Fasting blood and 24-hour urine were collected from healthy participants when they were enrolled. Similarly, fasting blood and 24-hour urine of enrolled diabetes patients were collected before and after 12 weeks SGLT2i treatment. Weight, waist circumference (WC) and hip circumference (HC) were recorded at the same time. The 24-hour urine samples were collected to measure the concentration of proteinuria and 8-OHdG. The blood was drawn to measure AGEs, HbA1c, Scr, Ang II, blood lipids, lipoprotein, and uric acid.

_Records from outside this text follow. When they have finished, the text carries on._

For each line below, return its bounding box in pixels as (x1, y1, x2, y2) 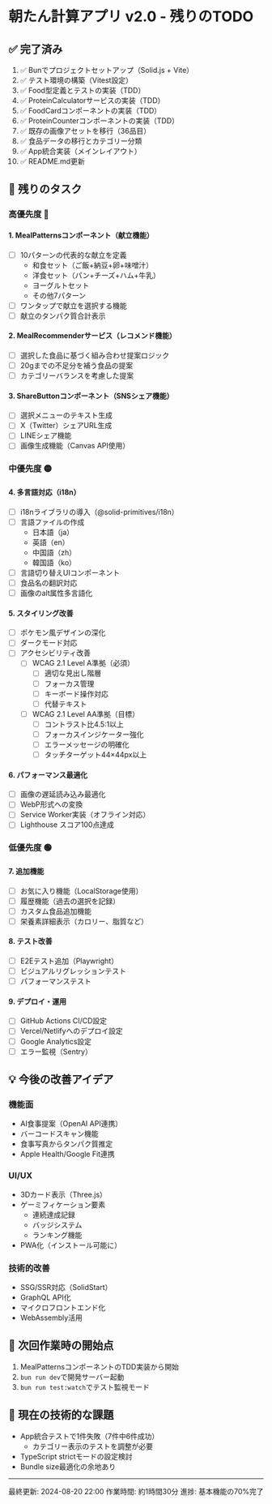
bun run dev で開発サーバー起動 (19, 1372, 125, 1382)
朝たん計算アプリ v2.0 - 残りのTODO (8, 7, 253, 26)
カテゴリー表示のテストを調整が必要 (32, 1441, 154, 1451)
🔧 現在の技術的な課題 (8, 1408, 114, 1422)
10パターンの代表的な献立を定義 (19, 250, 127, 259)
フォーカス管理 (44, 679, 95, 688)
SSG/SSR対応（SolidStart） (19, 1282, 113, 1292)
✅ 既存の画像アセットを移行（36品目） (19, 126, 151, 135)
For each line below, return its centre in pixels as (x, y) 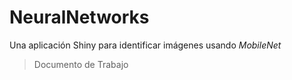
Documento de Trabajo (81, 64)
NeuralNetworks (79, 17)
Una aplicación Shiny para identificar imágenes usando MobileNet (145, 45)
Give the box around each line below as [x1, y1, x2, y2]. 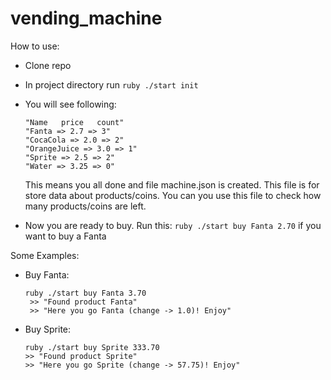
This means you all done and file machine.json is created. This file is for [24, 178, 320, 191]
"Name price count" [24, 117, 125, 127]
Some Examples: [10, 249, 80, 261]
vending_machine [10, 7, 163, 30]
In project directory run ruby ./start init [24, 78, 199, 91]
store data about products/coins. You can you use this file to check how [24, 189, 322, 201]
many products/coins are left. [24, 200, 147, 212]
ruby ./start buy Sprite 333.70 [24, 342, 160, 352]
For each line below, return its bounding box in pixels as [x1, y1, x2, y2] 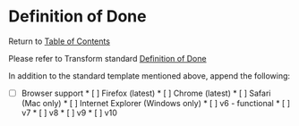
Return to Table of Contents [8, 36, 111, 46]
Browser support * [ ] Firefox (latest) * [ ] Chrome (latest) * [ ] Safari [21, 88, 271, 98]
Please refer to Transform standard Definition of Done [8, 53, 207, 63]
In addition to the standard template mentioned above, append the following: [8, 70, 291, 81]
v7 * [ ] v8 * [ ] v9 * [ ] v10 [21, 107, 117, 118]
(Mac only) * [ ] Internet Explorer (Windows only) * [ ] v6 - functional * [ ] [21, 98, 290, 108]
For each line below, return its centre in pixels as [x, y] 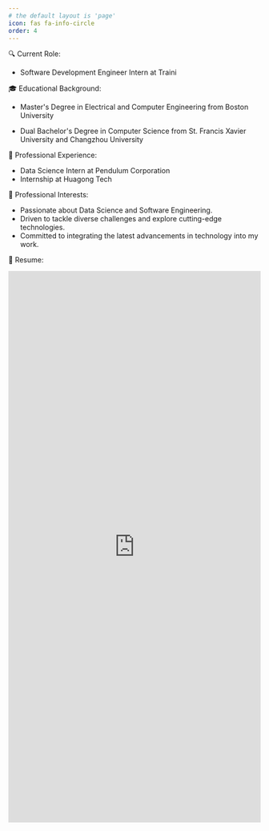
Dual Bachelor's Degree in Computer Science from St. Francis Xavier [133, 131]
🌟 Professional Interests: [48, 195]
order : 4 [23, 30]
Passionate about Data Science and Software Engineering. [116, 210]
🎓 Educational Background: [55, 88]
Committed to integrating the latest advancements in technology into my [139, 236]
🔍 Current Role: [35, 54]
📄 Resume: [26, 260]
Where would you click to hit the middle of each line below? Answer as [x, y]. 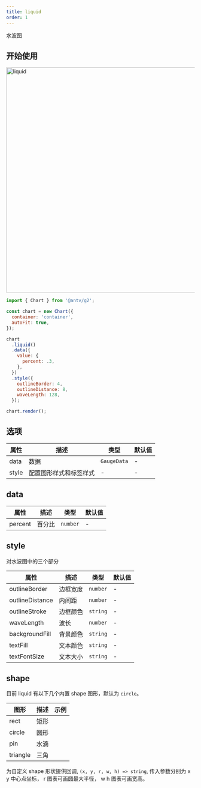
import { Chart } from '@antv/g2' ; [51, 301]
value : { [28, 356]
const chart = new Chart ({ [40, 312]
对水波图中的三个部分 [32, 561]
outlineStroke [28, 611]
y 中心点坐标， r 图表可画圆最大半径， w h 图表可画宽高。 [77, 779]
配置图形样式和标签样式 [62, 473]
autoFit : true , [31, 323]
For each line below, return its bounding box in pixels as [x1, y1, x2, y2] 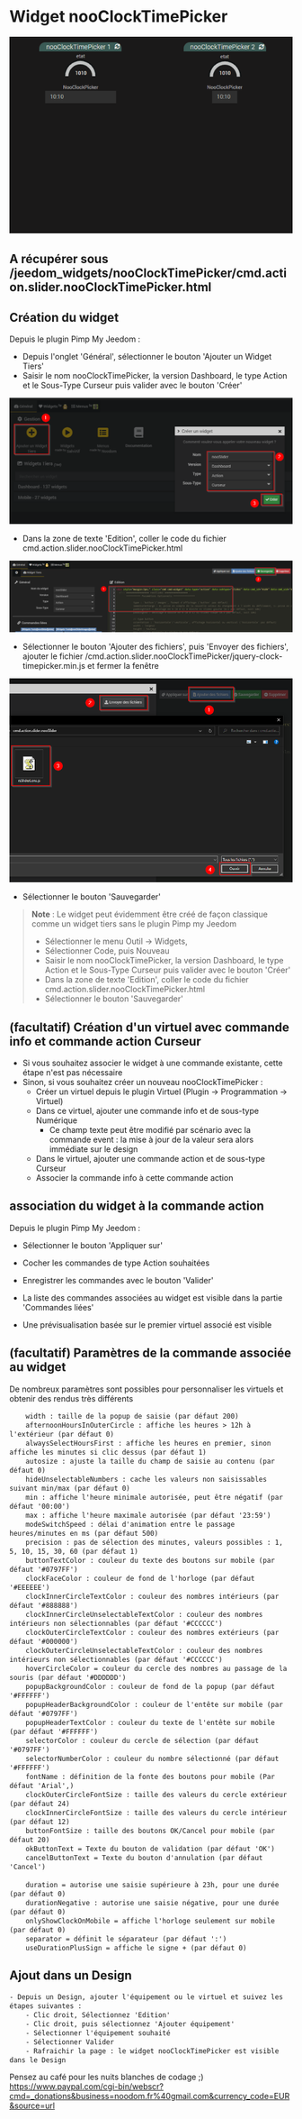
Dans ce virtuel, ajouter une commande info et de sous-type [35, 1105, 259, 1116]
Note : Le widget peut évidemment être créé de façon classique [31, 909, 268, 920]
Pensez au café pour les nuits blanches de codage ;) [9, 2071, 204, 2083]
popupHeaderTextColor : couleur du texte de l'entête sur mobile [25, 1718, 276, 1727]
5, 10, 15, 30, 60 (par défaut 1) [9, 1547, 139, 1556]
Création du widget [9, 310, 120, 325]
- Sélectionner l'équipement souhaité [25, 2029, 171, 2038]
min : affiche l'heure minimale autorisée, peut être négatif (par [25, 1493, 283, 1502]
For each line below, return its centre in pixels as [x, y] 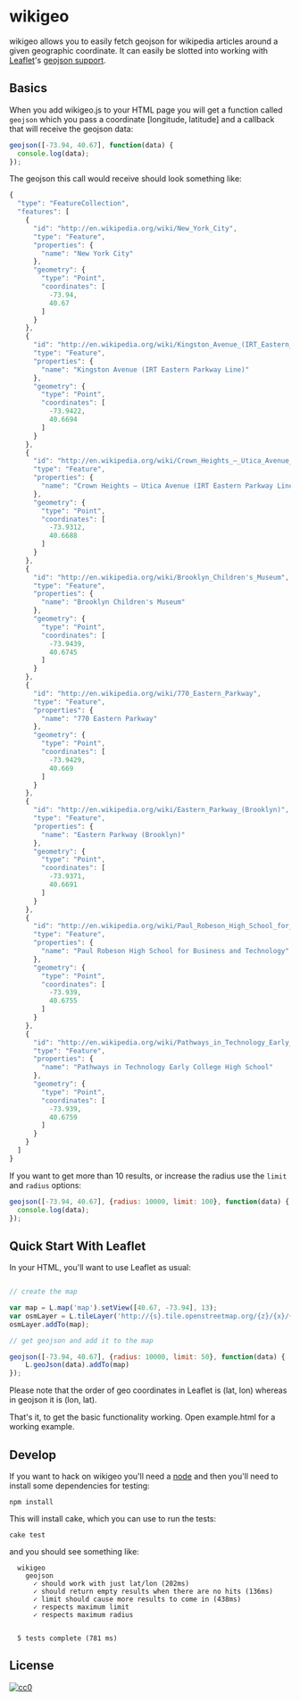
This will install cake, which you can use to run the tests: [113, 1519]
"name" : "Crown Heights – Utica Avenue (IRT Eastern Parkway [158, 486]
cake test [28, 1535]
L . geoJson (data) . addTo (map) [77, 1365]
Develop [33, 1455]
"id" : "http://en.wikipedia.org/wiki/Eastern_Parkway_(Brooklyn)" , [161, 810]
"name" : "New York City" [87, 253]
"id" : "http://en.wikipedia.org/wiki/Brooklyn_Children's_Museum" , [161, 577]

Blood lipid and lipoprotein concentrations, including triglyceride (TG), total cholesterol (TC), low-density lipoprotein cholesterol (LDL-C) and high-density lipoprotein cholesterol (HDL-C), were measured by standard methods (Roche CoBAS8000 automatic biochemical analyzer). Glomerular filtration rate (eGFR) was calculated according to CKD-EPI creatinine equation. Uric acid (UA) and serum creatinine (Scr) were determined by uricase-peroxidase method and picric acid method respectively by automatic method (Beckman Coulter Biochemical analyzer, USA). HbA1c was determined by high performance liquid chromatography (HPLC) (Bio-RAD, Inc., Hercules, CA, USA). Urinary albumin was determined by immunoturbidimetry and creatinine was determined by picric acid method (Roche C701 automatic biochemical analyzer). 8-OHdG (Japan Institute for the Control of Aging, JaICA) and AGEs (CELL BIOLABS, INC) was detected by enzyme-linked immunosorbent assay (ELISA). Plasma renin activity (PRA) was assayed by direct concentration method, angiotensin II (Ang II) and Aldosterone (ALD) were determined by chemiluminescent immunoassay (Autobio Diagnostics Co, Ltd.). The data of Weight, WC, HC, HbA1c, Scr, TG, TC, LDL-C, HDL, UA had been reported [17].

Statistical analysis

The normal distribution data are presented as the mean ± standard deviation. The skewed distribution variables are expressed as the median (interquartile rang, IQR). Basic characteristics were compared by one-way ANOVA or rank-sum test according to whether the data were normally distributed. The basic characteristics were compared with the data after treatment by paired t test or paired rank sum test according to whether the data were normally distributed. Partial correlation was calculated to explore the relationships between proteinuria and 8-OHdG, AGEs with imposing control in confounding factors. Data analysis was performed using IBM SPSS Statistics 25.0 and GraphPad Prism 8.0. P values <0.05 was considered significant.

Results

Comparisons of baseline characteristics of the study participants

In the baseline analysis, diabetic duration, the proportion of gender, TC, TG, HDL-C, UA, PRA, Ang II, ALD and AGEs among the four groups have no statistically difference. There were significant differences in BW, WC, HbA1c, DBP between the diabetes patients and the control group. Patients with albuminuria were elder than those without albuminuria, who also had longer duration and higher SBP. Patients with macroalbuminuria had significant decreases in eGFR compared with the control group and the patients without albuminuria. The median values of 8-OHdG at baseline (4.50, 8.00, 11.18 ng/ml) in the diabetic patients gradually increased with the increase of UACR, although the controls showed the highest urinary 8-OHdG at baseline. The median values of baseline AGEs (775, 777, 755 ug/ml) are similiar in the three diabetic groups, as shown in Table 1. The percentage of metformin and dipeptidyl peptidase-IV inhibitors (DPP-IV inhibitors) in the baseline analysis were not statistically significant between different UACR levels, as shown in Table 1. Three types of SGLT2 inhibitors, including dapagliflozin, empagliflozin, and canagliflozin, of which 22 (32.4%) used dapagliflozin, 27 (39.7%) used empagliflozin, and 19 (27.9%) used canagliflozin, were randomized to administer throughout the study. The percentage of SGLT2 inhibitor initiation was not statistically significant (p = 0.897) [17].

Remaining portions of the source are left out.